The product was packed in glass containers with metal top. The corresponding geometry and the FEM mesh used for simulation purposes are depicted in Fig. 11. Selected mesh consists of 184 nodes which translates into 553 ODEs. Three model parameters were estimated from the temperature measurements, namely, the product thermal conductivity, and the glass/steam and the metal/steam heat transfer coefficients. After the model identification, the differences between model predictions and experimental data are lower than 1 %.

Fig. 11

Geometry of the food package

Once a satisfactory model became available, a POD-based ROM model was developed to be used within the RTO scheme, it should be noted that each simulation of the ROM takes less than 1 s. In addition, the optimal operating conditions were computed off-line using the CVP and scatter search methods.

Real time implementation of the optimal control needs to consider the effect of unmeasured disturbances not being part of the prediction model. To that purpose, feedback was implemented by regularly measuring the current retort variables and observing the relevant variables of the packaged product to compute efficient on-line optimisation. Optimal operation conditions are then re-computed any time a difference between predicted value and off-line optimal solution is detected. A combination of a local optimiser and SSm was designed so as to guarantee feasibility and optimality of the solution even in the presence of significant perturbations or plant/model mismatch (see details in [2]).

Figures 12 and 13 illustrate the performance of the RTO architecture in an experimental case were large perturbations occur. The implementation of the optimal off-line heating profile leads to a product that does not fulfill the lethality requirement (F _c  = 8 min). The RTO architecture proposed in the work was able to drive the system to feasibility and optimality by means of re-computing optimal profiles on-line and slightly extending the duration of the heating phase.

Fig. 12

Comparison of off-line and on-line optimal profiles under large perturbations in the retort at the pilot plant (IIM-CSIC)

Fig. 13

Comparison of off-line and on-line optimal profiles surface nutrient retention and lethality value at the coldest point

6 Conclusions

Computer-aided simulation and model-based optimisation offer a powerful, rational and systematic way to improve food, bio-process and biological systems understanding or performance. In recent decades there has been a growing interest in the development of rigorous models, based on first principles, that enable not only to perform experiments in silico, but to design and to optimise operation policies.
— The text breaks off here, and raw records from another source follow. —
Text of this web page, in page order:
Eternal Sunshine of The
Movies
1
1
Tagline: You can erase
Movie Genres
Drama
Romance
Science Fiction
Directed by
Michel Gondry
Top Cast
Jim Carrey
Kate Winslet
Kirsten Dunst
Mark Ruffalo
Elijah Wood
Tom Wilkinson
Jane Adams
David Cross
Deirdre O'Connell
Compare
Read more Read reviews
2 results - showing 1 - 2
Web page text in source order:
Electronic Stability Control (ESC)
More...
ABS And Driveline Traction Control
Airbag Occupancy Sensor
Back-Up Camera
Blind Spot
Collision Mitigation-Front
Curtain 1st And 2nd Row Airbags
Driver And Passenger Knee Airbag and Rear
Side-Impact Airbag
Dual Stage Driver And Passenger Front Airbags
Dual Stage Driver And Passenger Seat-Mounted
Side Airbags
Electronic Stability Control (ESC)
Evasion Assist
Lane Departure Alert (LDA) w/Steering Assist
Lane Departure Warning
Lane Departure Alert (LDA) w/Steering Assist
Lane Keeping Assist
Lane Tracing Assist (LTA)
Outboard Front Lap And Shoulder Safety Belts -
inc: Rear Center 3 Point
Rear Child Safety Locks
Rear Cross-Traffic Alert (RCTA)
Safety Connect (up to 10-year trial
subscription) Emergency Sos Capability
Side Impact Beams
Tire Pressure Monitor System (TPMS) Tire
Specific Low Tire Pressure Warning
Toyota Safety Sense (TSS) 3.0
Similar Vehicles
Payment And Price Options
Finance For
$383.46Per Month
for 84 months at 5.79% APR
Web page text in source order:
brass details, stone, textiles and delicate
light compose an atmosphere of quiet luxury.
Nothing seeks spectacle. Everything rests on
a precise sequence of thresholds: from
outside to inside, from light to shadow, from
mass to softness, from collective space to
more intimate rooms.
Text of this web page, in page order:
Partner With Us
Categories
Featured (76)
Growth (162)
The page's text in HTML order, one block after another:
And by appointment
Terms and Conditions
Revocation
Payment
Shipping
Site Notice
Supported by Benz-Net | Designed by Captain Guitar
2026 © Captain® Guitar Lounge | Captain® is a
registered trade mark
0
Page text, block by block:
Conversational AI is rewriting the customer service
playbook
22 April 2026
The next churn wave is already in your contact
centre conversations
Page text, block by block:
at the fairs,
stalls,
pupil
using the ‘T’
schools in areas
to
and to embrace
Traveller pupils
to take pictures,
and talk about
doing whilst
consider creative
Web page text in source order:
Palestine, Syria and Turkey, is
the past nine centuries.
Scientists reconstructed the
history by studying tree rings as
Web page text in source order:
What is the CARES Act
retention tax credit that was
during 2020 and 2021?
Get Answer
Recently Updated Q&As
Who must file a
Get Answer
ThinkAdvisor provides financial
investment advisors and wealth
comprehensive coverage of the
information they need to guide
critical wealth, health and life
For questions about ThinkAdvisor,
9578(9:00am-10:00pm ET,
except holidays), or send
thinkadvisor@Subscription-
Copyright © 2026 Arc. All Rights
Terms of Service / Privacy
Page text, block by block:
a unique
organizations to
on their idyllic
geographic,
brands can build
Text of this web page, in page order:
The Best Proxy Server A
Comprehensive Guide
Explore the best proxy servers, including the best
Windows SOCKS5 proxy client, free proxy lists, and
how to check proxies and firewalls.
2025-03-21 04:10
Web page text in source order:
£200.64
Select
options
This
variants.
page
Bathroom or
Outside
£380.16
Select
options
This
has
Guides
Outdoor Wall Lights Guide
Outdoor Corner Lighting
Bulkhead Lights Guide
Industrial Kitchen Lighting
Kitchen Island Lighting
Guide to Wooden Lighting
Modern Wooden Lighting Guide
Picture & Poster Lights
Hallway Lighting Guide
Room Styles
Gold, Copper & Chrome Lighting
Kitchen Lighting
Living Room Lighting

However several problems have to be faced mostly related to (i) insufficient a priori knowledge to deduce the right model structure or model parameter values; (ii) the complexity of the processes that combine physical, chemical and biological phenomena on a wide range of time and space scales; (iii) the complexity of the associated models that calls for sophisticated numerical simulation techniques and (iv) the complexity of the associated optimisation problems due mainly to multi-modality.
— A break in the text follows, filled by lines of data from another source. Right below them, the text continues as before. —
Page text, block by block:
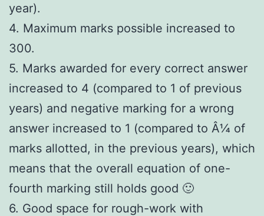
year).
4. Maximum marks possible increased to
300.
5. Marks awarded for every correct answer
increased to 4 (compared to 1 of previous
years) and negative marking for a wrong
answer increased to 1 (compared to Â¼ of
marks allotted, in the previous years), which
means that the overall equation of one-
fourth marking still holds good 🙂
6. Good space for rough-work with
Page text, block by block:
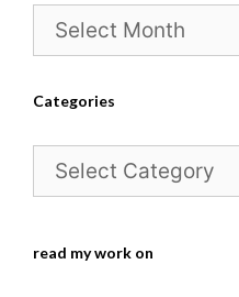
Archives
Categories
Categories
read my work on
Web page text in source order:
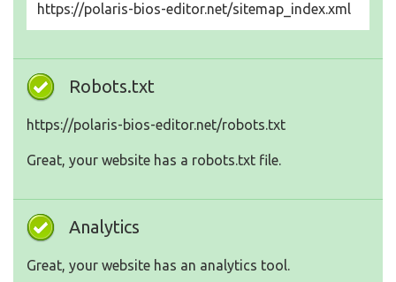
https://polaris-bios-editor.net/sitemap_index.xml
Robots.txt
https://polaris-bios-editor.net/robots.txt
Great, your website has a robots.txt file.
Analytics
Great, your website has an analytics tool.
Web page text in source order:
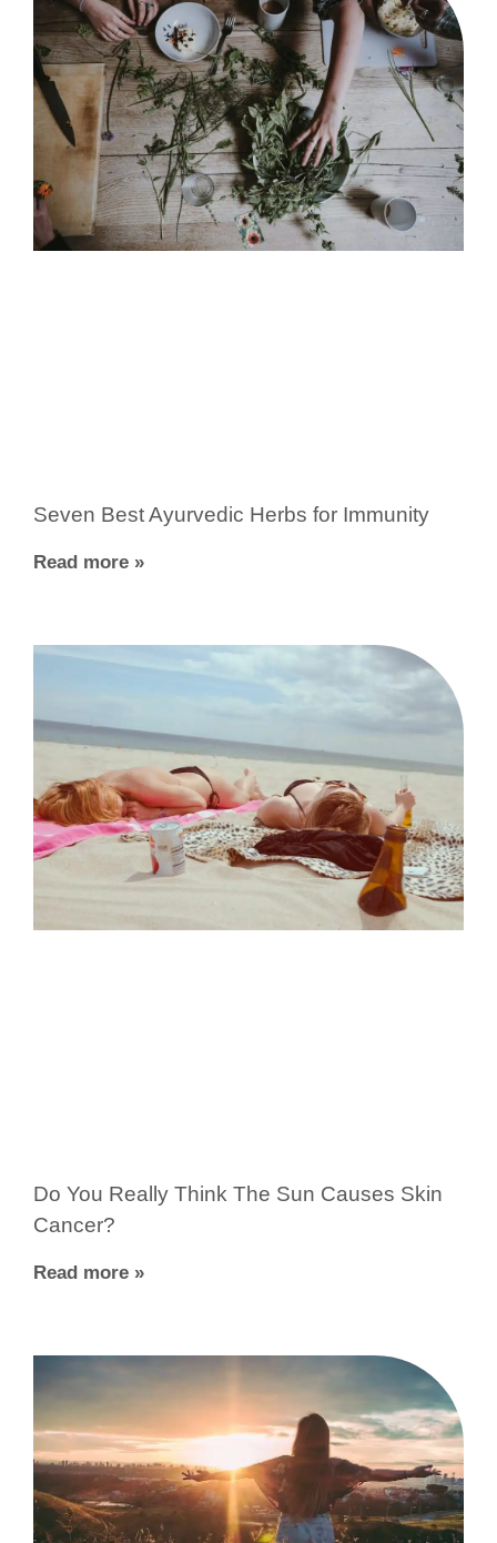
Seven Best Ayurvedic Herbs for Immunity
Read more »
Do You Really Think The Sun Causes Skin
Cancer?
Read more »
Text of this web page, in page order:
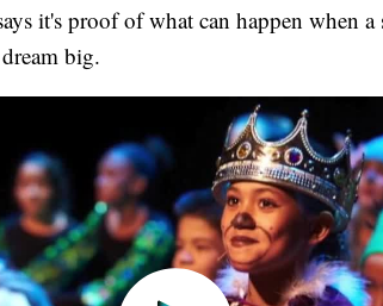
it's proof of what can happen when a
big.
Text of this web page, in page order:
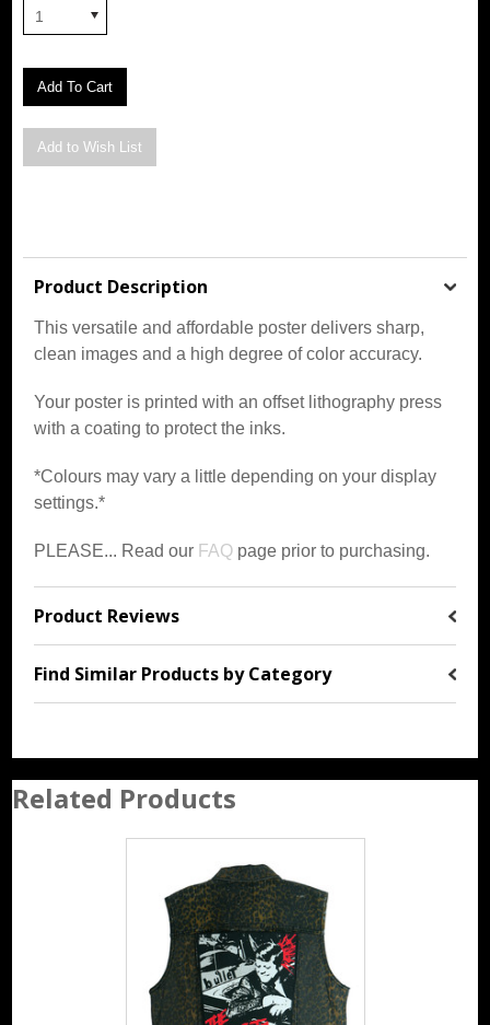
1
Product Description
This versatile and affordable poster delivers sharp,
clean images and a high degree of color accuracy.
Your poster is printed with an offset lithography press
with a coating to protect the inks.
*Colours may vary a little depending on your display
settings.*
PLEASE... Read our FAQ page prior to purchasing.
Product Reviews
Find Similar Products by Category
Related Products
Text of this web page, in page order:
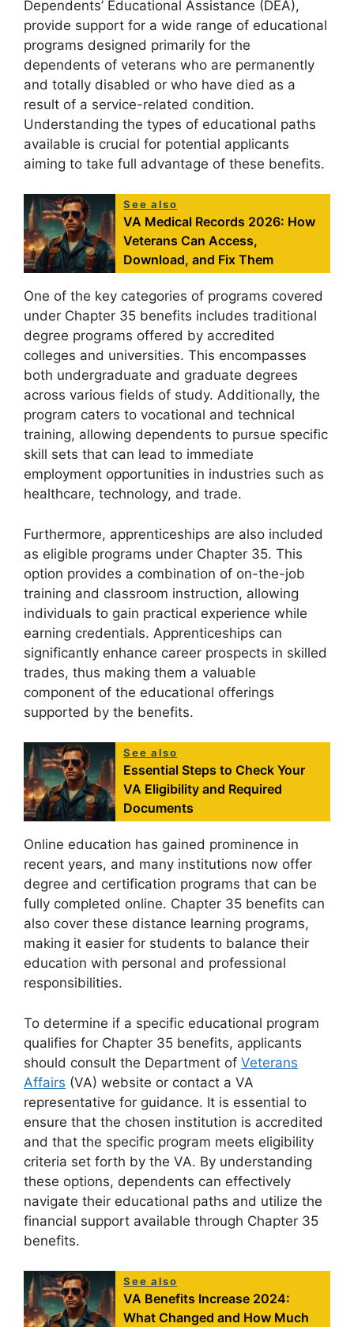
Dependents’ Educational Assistance (DEA),
provide support for a wide range of educational
programs designed primarily for the
dependents of veterans who are permanently
and totally disabled or who have died as a
result of a service-related condition.
Understanding the types of educational paths
available is crucial for potential applicants
aiming to take full advantage of these benefits.
See also
VA Medical Records 2026: How
Veterans Can Access,
Download, and Fix Them
One of the key categories of programs covered
under Chapter 35 benefits includes traditional
degree programs offered by accredited
colleges and universities. This encompasses
both undergraduate and graduate degrees
across various fields of study. Additionally, the
program caters to vocational and technical
training, allowing dependents to pursue specific
skill sets that can lead to immediate
employment opportunities in industries such as
healthcare, technology, and trade.
Furthermore, apprenticeships are also included
as eligible programs under Chapter 35. This
option provides a combination of on-the-job
training and classroom instruction, allowing
individuals to gain practical experience while
earning credentials. Apprenticeships can
significantly enhance career prospects in skilled
trades, thus making them a valuable
component of the educational offerings
supported by the benefits.
See also
Essential Steps to Check Your
VA Eligibility and Required
Documents
Online education has gained prominence in
recent years, and many institutions now offer
degree and certification programs that can be
fully completed online. Chapter 35 benefits can
also cover these distance learning programs,
making it easier for students to balance their
education with personal and professional
responsibilities.
To determine if a specific educational program
qualifies for Chapter 35 benefits, applicants
should consult the Department of Veterans
Affairs (VA) website or contact a VA
representative for guidance. It is essential to
ensure that the chosen institution is accredited
and that the specific program meets eligibility
criteria set forth by the VA. By understanding
these options, dependents can effectively
navigate their educational paths and utilize the
financial support available through Chapter 35
benefits.
See also
VA Benefits Increase 2024:
What Changed and How Much

In this work we have used a number of examples taken from the food and biotechnology industry to illustrate how those problems emerge and to present some alternatives to tackle them. Special emphasis was paid to describe the model identification loop, which involves parameter estimation, identifiability analyses and model based experimental design as well as the dynamic optimisation problem. Most of the problems can be formulated as non-linear optimisation problems whose solution requires adequate model simulation techniques, including accurate and efficient reduced order modelling approaches and the use of global optimisation methods. To finish with, all elements were combined to design and implement a real-time optimisation architecture, which is able to assure high operational stability, process reproducibility and optimal operation.